- **Task instructions**: The entries below should be quoted exactly, with no pictures carried over.

- **Supplied data**:
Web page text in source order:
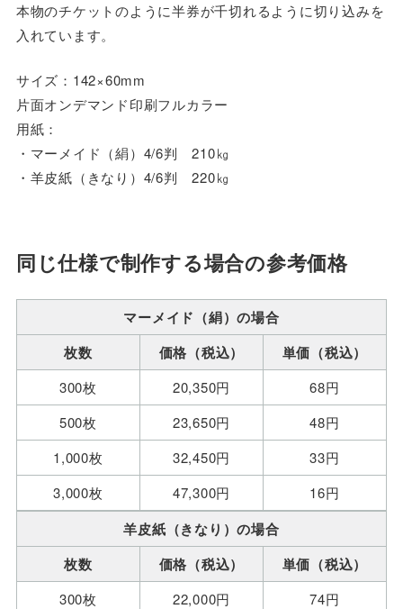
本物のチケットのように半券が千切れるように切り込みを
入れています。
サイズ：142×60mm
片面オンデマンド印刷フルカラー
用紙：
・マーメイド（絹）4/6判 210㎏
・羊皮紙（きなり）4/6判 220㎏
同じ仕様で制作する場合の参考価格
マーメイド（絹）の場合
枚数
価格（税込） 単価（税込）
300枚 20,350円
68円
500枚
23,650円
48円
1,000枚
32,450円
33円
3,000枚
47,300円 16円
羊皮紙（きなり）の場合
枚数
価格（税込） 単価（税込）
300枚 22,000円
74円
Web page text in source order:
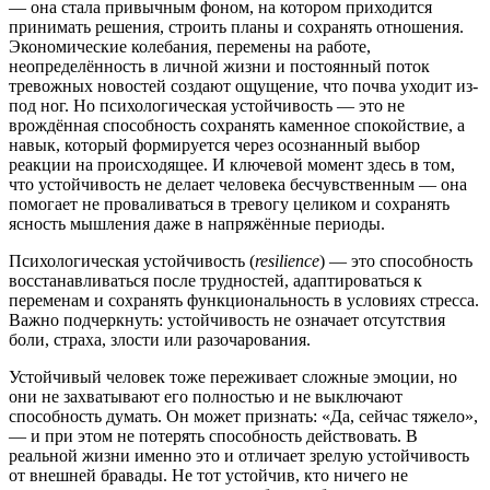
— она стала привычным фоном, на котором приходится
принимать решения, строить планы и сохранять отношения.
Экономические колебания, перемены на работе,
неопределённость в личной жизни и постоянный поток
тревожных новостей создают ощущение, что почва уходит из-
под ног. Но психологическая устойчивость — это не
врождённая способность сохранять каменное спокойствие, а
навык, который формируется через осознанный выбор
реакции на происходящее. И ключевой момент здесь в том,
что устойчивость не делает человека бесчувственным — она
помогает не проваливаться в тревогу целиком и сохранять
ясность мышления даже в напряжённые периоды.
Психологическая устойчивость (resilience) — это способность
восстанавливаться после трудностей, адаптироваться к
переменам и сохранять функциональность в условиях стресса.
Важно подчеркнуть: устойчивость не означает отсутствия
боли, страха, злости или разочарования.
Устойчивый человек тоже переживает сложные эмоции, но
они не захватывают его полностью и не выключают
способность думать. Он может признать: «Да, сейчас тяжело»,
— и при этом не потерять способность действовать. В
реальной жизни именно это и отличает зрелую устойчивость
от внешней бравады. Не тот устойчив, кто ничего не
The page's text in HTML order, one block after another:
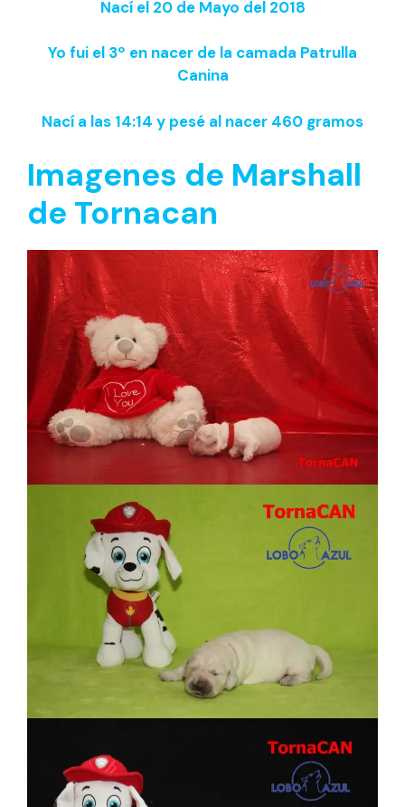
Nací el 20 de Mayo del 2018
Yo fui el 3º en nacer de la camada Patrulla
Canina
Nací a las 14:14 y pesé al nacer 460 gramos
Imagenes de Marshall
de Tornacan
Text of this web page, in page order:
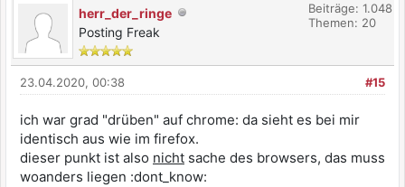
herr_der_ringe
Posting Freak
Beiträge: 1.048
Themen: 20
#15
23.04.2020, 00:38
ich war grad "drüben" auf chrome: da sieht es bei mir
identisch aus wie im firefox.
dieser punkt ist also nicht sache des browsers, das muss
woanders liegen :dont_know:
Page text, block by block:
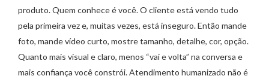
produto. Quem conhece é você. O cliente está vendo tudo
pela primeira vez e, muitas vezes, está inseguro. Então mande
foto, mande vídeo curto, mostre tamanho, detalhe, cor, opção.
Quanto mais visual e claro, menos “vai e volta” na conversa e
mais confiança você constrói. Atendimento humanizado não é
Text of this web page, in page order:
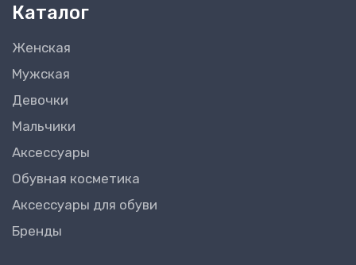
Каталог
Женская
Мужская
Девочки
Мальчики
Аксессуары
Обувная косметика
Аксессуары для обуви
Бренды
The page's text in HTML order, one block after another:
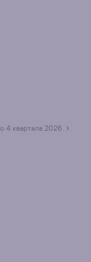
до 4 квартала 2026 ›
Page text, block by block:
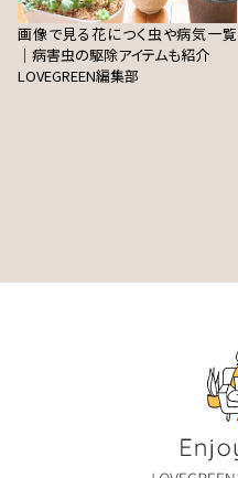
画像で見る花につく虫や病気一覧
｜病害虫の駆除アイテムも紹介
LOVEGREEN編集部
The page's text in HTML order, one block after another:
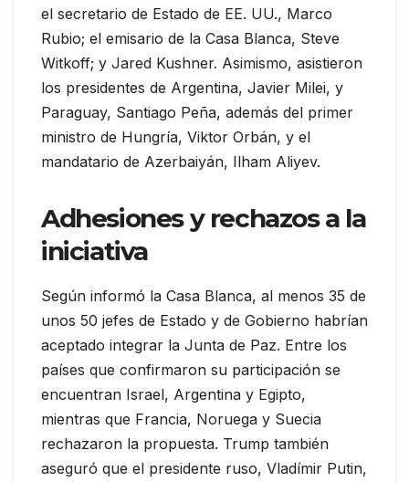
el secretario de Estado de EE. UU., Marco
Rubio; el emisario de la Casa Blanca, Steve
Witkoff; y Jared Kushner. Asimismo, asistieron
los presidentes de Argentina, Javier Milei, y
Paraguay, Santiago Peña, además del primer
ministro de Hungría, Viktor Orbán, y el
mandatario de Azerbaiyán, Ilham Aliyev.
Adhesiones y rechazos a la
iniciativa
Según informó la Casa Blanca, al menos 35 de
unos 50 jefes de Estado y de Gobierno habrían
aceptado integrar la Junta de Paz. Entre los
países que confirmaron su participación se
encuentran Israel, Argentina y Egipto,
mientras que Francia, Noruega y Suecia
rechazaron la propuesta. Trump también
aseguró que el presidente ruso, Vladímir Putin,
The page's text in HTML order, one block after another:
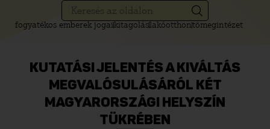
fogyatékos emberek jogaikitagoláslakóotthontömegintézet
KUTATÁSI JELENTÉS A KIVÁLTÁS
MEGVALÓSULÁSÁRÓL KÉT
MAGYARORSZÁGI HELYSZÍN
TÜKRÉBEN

- **Written reply**:
Web page text in source order:
本物のチケットのように半券が千切れるように切り込みを
入れています。
サイズ：142×60mm
片面オンデマンド印刷フルカラー
用紙：
・マーメイド（絹）4/6判 210㎏
・羊皮紙（きなり）4/6判 220㎏
同じ仕様で制作する場合の参考価格
マーメイド（絹）の場合
枚数
価格（税込） 単価（税込）
300枚 20,350円
68円
500枚
23,650円
48円
1,000枚
32,450円
33円
3,000枚
47,300円 16円
羊皮紙（きなり）の場合
枚数
価格（税込） 単価（税込）
300枚 22,000円
74円
Web page text in source order:
— она стала привычным фоном, на котором приходится
принимать решения, строить планы и сохранять отношения.
Экономические колебания, перемены на работе,
неопределённость в личной жизни и постоянный поток
тревожных новостей создают ощущение, что почва уходит из-
под ног. Но психологическая устойчивость — это не
врождённая способность сохранять каменное спокойствие, а
навык, который формируется через осознанный выбор
реакции на происходящее. И ключевой момент здесь в том,
что устойчивость не делает человека бесчувственным — она
помогает не проваливаться в тревогу целиком и сохранять
ясность мышления даже в напряжённые периоды.
Психологическая устойчивость (resilience) — это способность
восстанавливаться после трудностей, адаптироваться к
переменам и сохранять функциональность в условиях стресса.
Важно подчеркнуть: устойчивость не означает отсутствия
боли, страха, злости или разочарования.
Устойчивый человек тоже переживает сложные эмоции, но
они не захватывают его полностью и не выключают
способность думать. Он может признать: «Да, сейчас тяжело»,
— и при этом не потерять способность действовать. В
реальной жизни именно это и отличает зрелую устойчивость
от внешней бравады. Не тот устойчив, кто ничего не
The page's text in HTML order, one block after another:
Nací el 20 de Mayo del 2018
Yo fui el 3º en nacer de la camada Patrulla
Canina
Nací a las 14:14 y pesé al nacer 460 gramos
Imagenes de Marshall
de Tornacan
Text of this web page, in page order:
herr_der_ringe
Posting Freak
Beiträge: 1.048
Themen: 20
#15
23.04.2020, 00:38
ich war grad "drüben" auf chrome: da sieht es bei mir
identisch aus wie im firefox.
dieser punkt ist also nicht sache des browsers, das muss
woanders liegen :dont_know:
Page text, block by block:
produto. Quem conhece é você. O cliente está vendo tudo
pela primeira vez e, muitas vezes, está inseguro. Então mande
foto, mande vídeo curto, mostre tamanho, detalhe, cor, opção.
Quanto mais visual e claro, menos “vai e volta” na conversa e
mais confiança você constrói. Atendimento humanizado não é
Text of this web page, in page order:
Каталог
Женская
Мужская
Девочки
Мальчики
Аксессуары
Обувная косметика
Аксессуары для обуви
Бренды
The page's text in HTML order, one block after another:
до 4 квартала 2026 ›
Page text, block by block:
画像で見る花につく虫や病気一覧
｜病害虫の駆除アイテムも紹介
LOVEGREEN編集部
The page's text in HTML order, one block after another:
el secretario de Estado de EE. UU., Marco
Rubio; el emisario de la Casa Blanca, Steve
Witkoff; y Jared Kushner. Asimismo, asistieron
los presidentes de Argentina, Javier Milei, y
Paraguay, Santiago Peña, además del primer
ministro de Hungría, Viktor Orbán, y el
mandatario de Azerbaiyán, Ilham Aliyev.
Adhesiones y rechazos a la
iniciativa
Según informó la Casa Blanca, al menos 35 de
unos 50 jefes de Estado y de Gobierno habrían
aceptado integrar la Junta de Paz. Entre los
países que confirmaron su participación se
encuentran Israel, Argentina y Egipto,
mientras que Francia, Noruega y Suecia
rechazaron la propuesta. Trump también
aseguró que el presidente ruso, Vladímir Putin,
The page's text in HTML order, one block after another:
fogyatékos emberek jogaikitagoláslakóotthontömegintézet
KUTATÁSI JELENTÉS A KIVÁLTÁS
MEGVALÓSULÁSÁRÓL KÉT
MAGYARORSZÁGI HELYSZÍN
TÜKRÉBEN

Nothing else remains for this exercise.